Consider the following prompt:

💡
"Has Abraham Lincoln talked about Liberty in any of his speeaches?"

Would the vector search realize the Gettysburg speech does, in fact, include discussion of "Liberty"?  

Probably not. Vector 1 includes the word "Lib", and vector 2 includes the word "erty".  Neither of these are likely to be considered close to the concept "Liberty" in the original prompt.

Context Overlap

Clearly, we need a better strategy. There are several approaches, but one that's easy to understand is using context overlap.

In this approach, rather than splitting chunks at exactly the fixed number of characters, we could instead use chunks that overlap from one to the next. In this way, a chunk still may begin or end with a partial word, but the chunk adjacent to it will contain the entire word.

For example, in the following document chunked with overlap, the word "testing" has been split in chunk 3 (to "ing"), but it is fully contained in chunk number 2.  In a search for "testing" vector number 3 wouldn't be returned, but vector 2 would be returned.

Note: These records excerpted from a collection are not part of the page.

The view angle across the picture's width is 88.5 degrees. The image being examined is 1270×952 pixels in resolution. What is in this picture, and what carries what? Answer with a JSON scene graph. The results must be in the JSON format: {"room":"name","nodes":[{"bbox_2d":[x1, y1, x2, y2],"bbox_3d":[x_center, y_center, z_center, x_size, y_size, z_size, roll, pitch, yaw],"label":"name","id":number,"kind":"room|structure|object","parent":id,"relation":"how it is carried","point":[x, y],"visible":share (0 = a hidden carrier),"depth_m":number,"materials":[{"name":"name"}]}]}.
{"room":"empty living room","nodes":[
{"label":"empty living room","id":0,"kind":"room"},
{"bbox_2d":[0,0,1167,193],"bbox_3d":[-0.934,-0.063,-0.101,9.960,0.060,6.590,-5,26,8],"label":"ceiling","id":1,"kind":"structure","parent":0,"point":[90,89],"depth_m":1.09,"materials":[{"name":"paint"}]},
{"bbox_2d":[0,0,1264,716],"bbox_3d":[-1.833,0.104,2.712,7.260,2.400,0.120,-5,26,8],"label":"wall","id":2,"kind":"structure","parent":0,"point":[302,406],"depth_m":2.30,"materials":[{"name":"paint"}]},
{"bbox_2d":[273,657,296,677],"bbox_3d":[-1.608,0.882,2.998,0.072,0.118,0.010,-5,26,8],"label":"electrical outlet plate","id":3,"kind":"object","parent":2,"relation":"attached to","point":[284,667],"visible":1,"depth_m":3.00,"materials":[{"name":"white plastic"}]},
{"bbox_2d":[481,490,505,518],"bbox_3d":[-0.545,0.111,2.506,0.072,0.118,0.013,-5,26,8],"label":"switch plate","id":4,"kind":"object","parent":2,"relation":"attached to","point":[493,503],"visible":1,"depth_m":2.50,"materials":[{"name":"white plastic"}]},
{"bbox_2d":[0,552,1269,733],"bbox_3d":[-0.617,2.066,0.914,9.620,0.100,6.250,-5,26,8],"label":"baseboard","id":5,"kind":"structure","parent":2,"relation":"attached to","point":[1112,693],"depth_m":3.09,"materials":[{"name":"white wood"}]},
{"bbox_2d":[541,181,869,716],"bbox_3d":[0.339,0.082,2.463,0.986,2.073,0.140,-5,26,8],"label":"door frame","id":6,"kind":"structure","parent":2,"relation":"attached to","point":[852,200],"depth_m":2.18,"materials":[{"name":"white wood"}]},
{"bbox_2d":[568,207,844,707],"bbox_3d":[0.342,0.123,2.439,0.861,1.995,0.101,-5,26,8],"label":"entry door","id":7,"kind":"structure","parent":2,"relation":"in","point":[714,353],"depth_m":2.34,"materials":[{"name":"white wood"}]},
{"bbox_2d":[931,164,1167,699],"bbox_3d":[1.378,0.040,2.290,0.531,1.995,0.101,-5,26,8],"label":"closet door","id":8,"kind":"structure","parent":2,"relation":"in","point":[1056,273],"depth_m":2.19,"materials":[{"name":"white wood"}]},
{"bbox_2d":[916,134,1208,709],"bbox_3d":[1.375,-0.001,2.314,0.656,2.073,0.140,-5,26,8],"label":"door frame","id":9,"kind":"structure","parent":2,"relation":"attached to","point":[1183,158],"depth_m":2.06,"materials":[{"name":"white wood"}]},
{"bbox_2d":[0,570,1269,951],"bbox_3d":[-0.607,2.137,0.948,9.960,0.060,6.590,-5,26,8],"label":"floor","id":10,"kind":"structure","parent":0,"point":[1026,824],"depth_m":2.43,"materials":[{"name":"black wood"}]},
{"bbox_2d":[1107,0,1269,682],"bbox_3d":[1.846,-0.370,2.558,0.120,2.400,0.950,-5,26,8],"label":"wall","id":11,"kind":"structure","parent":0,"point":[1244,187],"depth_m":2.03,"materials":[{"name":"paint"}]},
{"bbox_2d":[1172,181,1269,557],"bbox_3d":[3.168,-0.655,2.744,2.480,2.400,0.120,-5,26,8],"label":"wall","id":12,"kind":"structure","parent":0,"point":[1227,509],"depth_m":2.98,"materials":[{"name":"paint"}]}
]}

While this is a simple example, it illustrates the idea that we need to devise chunking strategies carefully.

Text splitting with overlap

Implementing Text Splitting with LangChain

The following code illustrates the code to implement chunking a PDF file using LangChain.

Add Dependencies

First we need to include LangChain dependencies to gain access to a text splitter that can read PDF files and implements a splitter with overlap.  Since I'll use the OpenAI text-embedding-ada-002 LLM to create embeddings, some OpenAI imports are added a well.

from langchain.embeddings.openai import OpenAIEmbeddings
from langchain.text_splitter import RecursiveCharacterTextSplitter
from langchain.document_loaders import PyPDFLoader
import openai

Create an OpenAI Embedding Object

Next we'll need an object to create embeddings given chunks of text. I'll use LangChain's OpenAIEmbeddings module, passing in my OpenAI Key for authentication.

embed = OpenAIEmbeddings(
    model = 'text-embedding-ada-002',
    openai_api_key= OPENAI_KEY)

Load the PDF Document

# Load a single document using LangChain's PDF Loader
loader = PyPDFLoader(file)
doc = loader.load()

Split the Document into Chunks

Next, we can use LangChain's recursive text splitter to create chunks of text that overlap by 150 characters.  

# split documents into text and embeddings
text_splitter = RecursiveCharacterTextSplitter(
   chunk_size=1000, 
   chunk_overlap=150
)

chunks = text_splitter.split_documents(document)

The variable chunks will be a list of text chunks that are no more than 1000 characters, and each chunk will include 150 characters of the chunks before and after it.  

Create Embedding Vectors

Next we extract a list of text from the chunks, and submit this list to OpenAI for embedding:

# Create an array of text to embed
context_array = []
for i, row in enumerate(chunks):
  context_array.append(row.page_content)

# Submit array to OpenAI, which will return a list of embeddings 
# calculated from the input array of text chunks
emb_vectors = embed.embed_documents(context_array) 

At this point, we have an array of the original text chunks, and a corresponding array of embeddings.  We would finish indexing the documents by submitting the text and corresponding embeddings (vectors) to our vector database.

💡
The specifics of storing vectors in an vector database varies depending on the vector database technology used. For an example that expands on these techniques with a worked example using Pinecone to store and search embeddings, review this code example in GitHub.

Summary

Storing grounding data for Large Language Model search using Retrieval Augmented Generation is a common pattern and is one of the most economical approaches to leveraging LLMs in delivering conversational user interfaces.

When it's important for user prompts to be augmented with document data according to the underlying meaning of the user's prompt, storing grounding data in a vector database is a common approach.

A common middleware for implementing text extraction and vector embedding is LangChain, which hides many of the implementation details in an abstract SDK.